What is the workaround for TCP delayed acknowledgment?

Mr. Smith picture Mr. Smith · Mar 22, 2014 · Viewed 11.9k times · Source

I have shipped an online (grid-based) videogame that uses the TCP protocol to ensure reliable communication in a server-client network topology. My game works fairly well, but suffers from higher than expected latency (similar TCP games in the genre seem to do a better job at keeping latency to a minimal).

While investigating, I discovered that the latency is only unexpectedly high for clients running Microsoft Windows (as opposed to Mac OS X clients). Furthermore, I discovered that if a Windows client sets TcpAckFrequency=1 in the registry and restarts their machine, their latency becomes normal.

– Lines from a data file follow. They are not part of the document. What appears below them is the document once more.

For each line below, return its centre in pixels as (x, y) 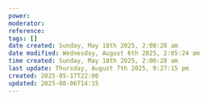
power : (19, 16)
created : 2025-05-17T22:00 (54, 76)
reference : (27, 31)
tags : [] (23, 38)
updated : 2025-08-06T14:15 (54, 83)
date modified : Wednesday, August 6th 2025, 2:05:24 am (104, 53)
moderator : (27, 23)
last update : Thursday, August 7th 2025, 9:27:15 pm (99, 69)
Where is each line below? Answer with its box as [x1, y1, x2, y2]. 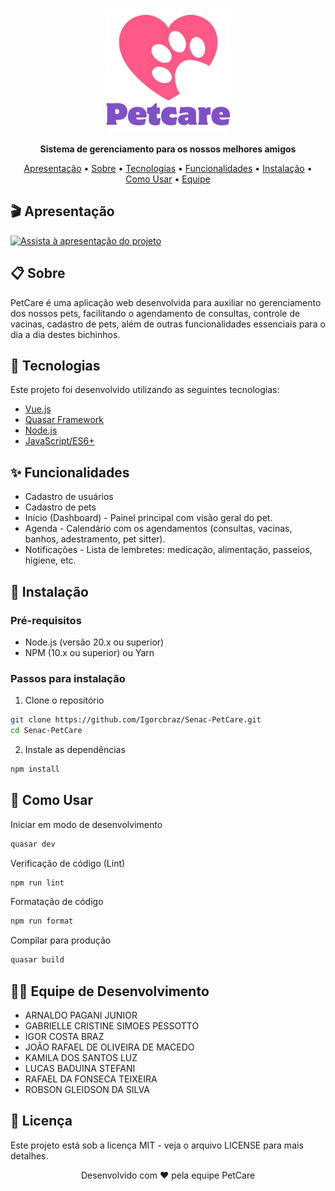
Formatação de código [10, 896, 104, 908]
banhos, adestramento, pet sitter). [24, 533, 166, 545]
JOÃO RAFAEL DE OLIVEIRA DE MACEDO [24, 1041, 195, 1053]
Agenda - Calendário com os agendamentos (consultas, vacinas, [24, 523, 293, 535]
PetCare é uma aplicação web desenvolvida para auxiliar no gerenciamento [10, 296, 322, 308]
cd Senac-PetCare [10, 726, 83, 736]
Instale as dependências [24, 743, 126, 755]
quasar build [10, 955, 65, 965]
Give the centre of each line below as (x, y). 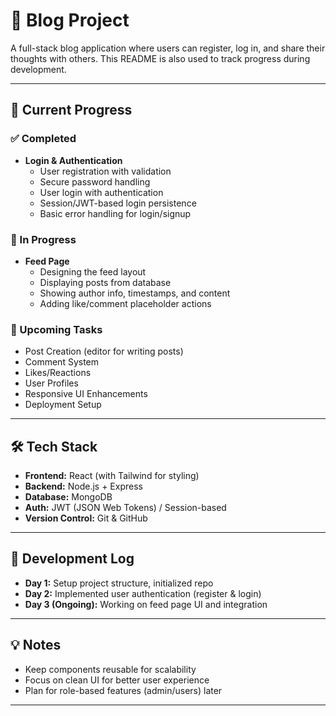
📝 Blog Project (70, 20)
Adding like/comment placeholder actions (125, 303)
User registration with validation (105, 171)
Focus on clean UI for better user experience (117, 680)
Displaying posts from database (105, 282)
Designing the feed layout (93, 271)
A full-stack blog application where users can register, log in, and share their (168, 48)
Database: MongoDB (68, 497)
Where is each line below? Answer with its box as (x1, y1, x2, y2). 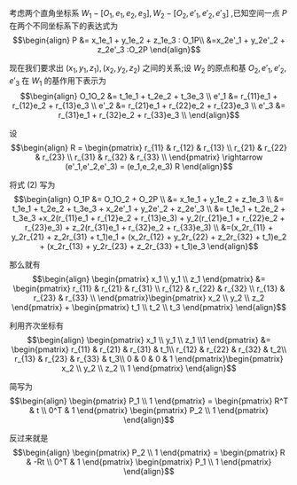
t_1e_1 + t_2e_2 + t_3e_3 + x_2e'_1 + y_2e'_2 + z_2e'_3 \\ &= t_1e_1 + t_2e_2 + (12, 203, 286, 215)
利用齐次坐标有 (9, 320, 64, 331)
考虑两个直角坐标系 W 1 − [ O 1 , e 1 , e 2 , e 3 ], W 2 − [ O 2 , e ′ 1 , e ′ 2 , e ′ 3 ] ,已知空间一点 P (9, 8, 287, 20)
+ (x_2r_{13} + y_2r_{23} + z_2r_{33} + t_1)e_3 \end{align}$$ (39, 241, 259, 252)
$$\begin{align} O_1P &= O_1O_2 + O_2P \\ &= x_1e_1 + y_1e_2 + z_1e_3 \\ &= (13, 194, 285, 205)
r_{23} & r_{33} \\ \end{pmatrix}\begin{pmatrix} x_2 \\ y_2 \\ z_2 (33, 293, 265, 303)
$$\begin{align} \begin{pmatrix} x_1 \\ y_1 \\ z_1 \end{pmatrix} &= (32, 274, 266, 285)
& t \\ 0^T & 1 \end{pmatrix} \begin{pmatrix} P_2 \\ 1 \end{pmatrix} (29, 405, 269, 416)
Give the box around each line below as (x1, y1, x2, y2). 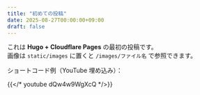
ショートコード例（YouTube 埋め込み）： (7, 67, 123, 75)
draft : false (7, 23, 45, 30)
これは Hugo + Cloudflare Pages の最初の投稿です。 (7, 43, 158, 51)
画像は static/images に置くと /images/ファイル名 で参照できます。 (7, 51, 197, 60)
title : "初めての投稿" (7, 10, 67, 17)
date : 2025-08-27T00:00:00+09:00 (7, 17, 105, 24)
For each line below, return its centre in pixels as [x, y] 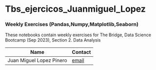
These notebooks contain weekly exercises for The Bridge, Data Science [78, 35]
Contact [81, 52]
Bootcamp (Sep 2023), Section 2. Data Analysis [53, 40]
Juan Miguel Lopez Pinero [37, 61]
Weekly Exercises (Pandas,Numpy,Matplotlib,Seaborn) [72, 24]
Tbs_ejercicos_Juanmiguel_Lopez [76, 9]
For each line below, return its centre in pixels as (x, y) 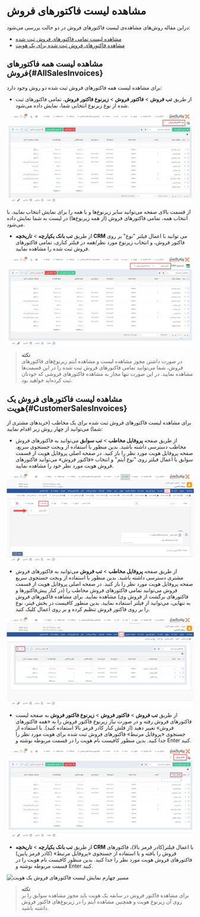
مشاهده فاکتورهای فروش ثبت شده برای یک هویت (70, 45)
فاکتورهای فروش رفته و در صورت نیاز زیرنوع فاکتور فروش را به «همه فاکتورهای (104, 721)
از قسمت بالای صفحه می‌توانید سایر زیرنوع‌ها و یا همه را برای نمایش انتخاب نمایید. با (99, 212)
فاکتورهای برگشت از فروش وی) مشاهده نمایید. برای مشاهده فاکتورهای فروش (102, 596)
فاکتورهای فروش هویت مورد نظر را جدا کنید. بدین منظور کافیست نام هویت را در (104, 859)
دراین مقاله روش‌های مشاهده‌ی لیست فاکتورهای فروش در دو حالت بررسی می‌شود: (99, 27)
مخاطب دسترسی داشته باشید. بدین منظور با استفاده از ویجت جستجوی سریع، (101, 447)
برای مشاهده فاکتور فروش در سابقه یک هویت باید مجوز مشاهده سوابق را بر (105, 895)
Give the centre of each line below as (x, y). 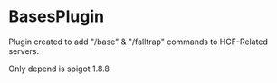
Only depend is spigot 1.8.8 (59, 69)
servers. (24, 51)
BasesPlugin (57, 17)
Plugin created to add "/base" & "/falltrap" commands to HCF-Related (138, 41)
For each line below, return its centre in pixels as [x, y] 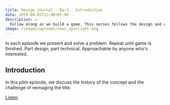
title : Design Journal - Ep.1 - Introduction [54, 10]
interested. [16, 54]
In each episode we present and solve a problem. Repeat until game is [78, 43]
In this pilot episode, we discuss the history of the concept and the [75, 82]
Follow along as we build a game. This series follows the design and [86, 24]
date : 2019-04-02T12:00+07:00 [37, 15]
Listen [12, 97]
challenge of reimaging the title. [38, 87]
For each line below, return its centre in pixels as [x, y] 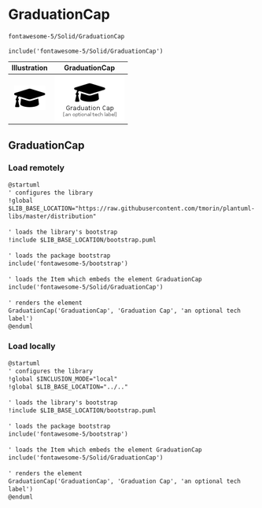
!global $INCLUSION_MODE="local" [63, 379]
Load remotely [37, 167]
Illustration [30, 68]
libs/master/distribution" [52, 216]
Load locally [32, 346]
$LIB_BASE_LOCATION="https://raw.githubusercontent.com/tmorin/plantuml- [132, 208]
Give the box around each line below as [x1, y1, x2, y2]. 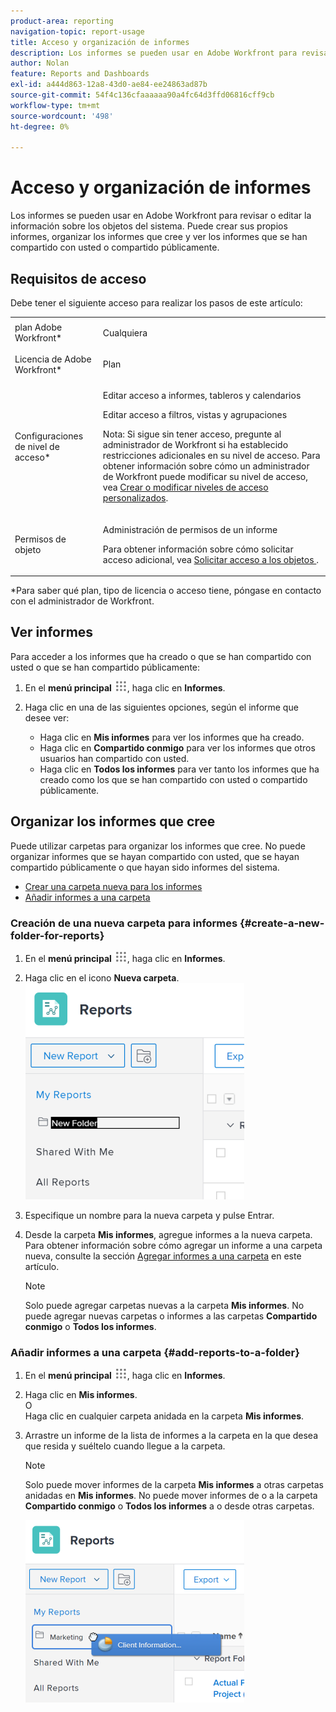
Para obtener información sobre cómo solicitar [102, 543, 294, 555]
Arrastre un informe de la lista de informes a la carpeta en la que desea [24, 1430, 319, 1442]
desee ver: [24, 711, 70, 724]
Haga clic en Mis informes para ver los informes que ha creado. [39, 731, 305, 743]
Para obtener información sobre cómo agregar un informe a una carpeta [24, 1239, 323, 1251]
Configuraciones [14, 430, 84, 442]
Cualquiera [102, 326, 148, 339]
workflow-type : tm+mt [10, 100, 101, 110]
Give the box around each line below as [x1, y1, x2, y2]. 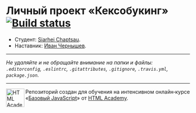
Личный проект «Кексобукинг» [6, 4, 169, 18]
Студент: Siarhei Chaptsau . [14, 36, 80, 43]
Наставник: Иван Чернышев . [14, 42, 86, 49]
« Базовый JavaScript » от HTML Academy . [25, 94, 128, 101]
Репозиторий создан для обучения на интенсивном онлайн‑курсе [25, 88, 190, 95]
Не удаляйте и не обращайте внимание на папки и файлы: [6, 59, 153, 66]
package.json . [6, 71, 39, 78]
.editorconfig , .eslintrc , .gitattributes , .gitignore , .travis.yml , [6, 65, 168, 72]
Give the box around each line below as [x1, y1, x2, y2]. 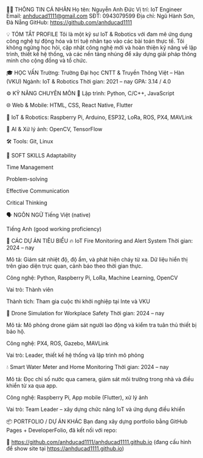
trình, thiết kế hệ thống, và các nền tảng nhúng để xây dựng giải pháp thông [6, 51, 197, 57]
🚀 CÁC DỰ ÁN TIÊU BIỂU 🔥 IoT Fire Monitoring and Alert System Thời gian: [6, 237, 193, 244]
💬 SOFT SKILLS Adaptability [6, 152, 77, 159]
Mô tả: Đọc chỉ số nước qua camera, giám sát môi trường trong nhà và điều [6, 376, 194, 382]
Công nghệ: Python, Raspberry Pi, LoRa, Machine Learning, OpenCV [6, 274, 178, 281]
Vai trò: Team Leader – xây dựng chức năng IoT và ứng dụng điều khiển [6, 406, 185, 413]
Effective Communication [6, 187, 70, 195]
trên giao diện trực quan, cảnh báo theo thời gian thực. [6, 262, 143, 270]
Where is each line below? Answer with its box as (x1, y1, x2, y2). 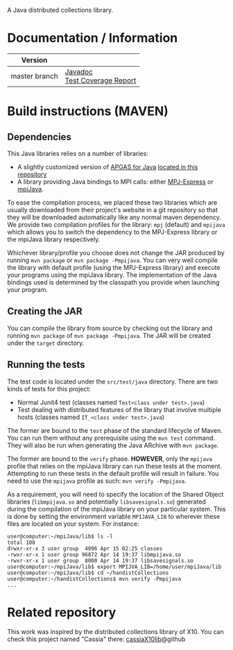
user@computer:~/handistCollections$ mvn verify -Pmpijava (7, 575, 182, 582)
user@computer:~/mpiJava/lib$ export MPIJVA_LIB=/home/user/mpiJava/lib (7, 563, 222, 570)
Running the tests (7, 359, 85, 370)
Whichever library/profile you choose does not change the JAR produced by (7, 248, 225, 257)
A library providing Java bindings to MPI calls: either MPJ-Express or (17, 177, 214, 186)
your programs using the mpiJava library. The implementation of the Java (7, 271, 217, 279)
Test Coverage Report (64, 76, 137, 85)
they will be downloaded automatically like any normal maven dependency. (7, 213, 222, 221)
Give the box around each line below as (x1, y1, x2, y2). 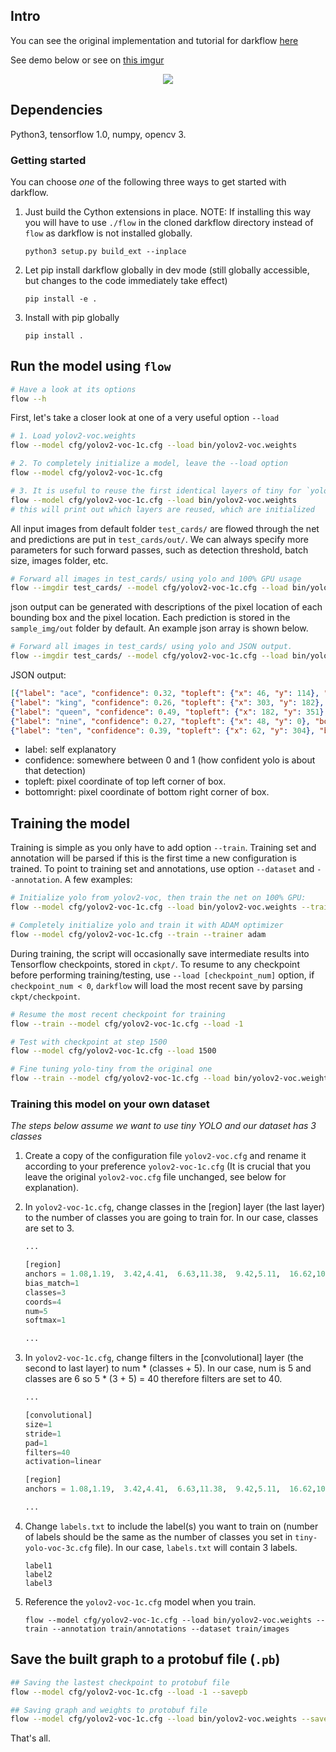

It would appear that my network design did not take into account delayed acknowledgement:

A design that does not take into account the interaction of delayed acknowledgment, the Nagle algorithm, and Winsock buffering can drastically effect performance. (http://support.microsoft.com/kb/214397)

However, I'm finding it nearly impossible to take into account delayed acknowledgement in my game (or any game). According to MSDN, the Microsoft TCP stack uses the following criteria to decide when to send one ACK on received data packets:

  • If the second data packet is received before the delay timer expires (200ms), the ACK is sent.
  • If there are data to be sent in the same direction as the ACK before the second data packet is received and the delay timer expires, the ACK is piggybacked with the data segment and sent immediately.
  • When the delay timer expires (200ms), the ACK is sent.

(http://support.microsoft.com/kb/214397)

Reading this, one would presume that the workaround for delayed acknowledgement on Microsoft's TCP stack is as follows:

  1. Disable the Nagle algorithm (TCP_NODELAY).
  2. Disable the socket's send buffer (SO_SNDBUF=0), so that a call to send can be expected to send a packet.
  3. When calling send, if no further data is expected to be sent immediately, call send again with a single-byte of data that will be discarded by the receiver.

With this approach, the second data packet will be received by the receiver at around the same time as the previous data packet. As a result, the ACK should get sent immediately from the receiver to the sender (emulating what TcpAckFrequency=1 does in the registry).

However, from my testing, this improved latency only by about a half of what the registry edit does. What am I missing?


Q: Why not use UDP?

A: I chose TCP because every packet I send needs to arrive (and be in order); there are no packets that arn't worth retransmitting if they get lost (or become unordered). Only when packets can be discarded/unordered, can UDP be faster than TCP!

Answer

Mr. Smith picture Mr. Smith · Sep 16, 2014

Since Windows Vista, TCP_NODELAY option must be set prior to calling connect, or (on the server) prior to calling listen. If you set TCP_NODELAY after calling connect, it will not actually disable Nagle algorithm, yet GetSocketOption will state that Nagle has been disabled! This all appears to be undocumented, and contradicts what many tutorials/articles on the subject teach.

With Nagle actually disabled, TCP delayed acknowledgements no longer cause latency.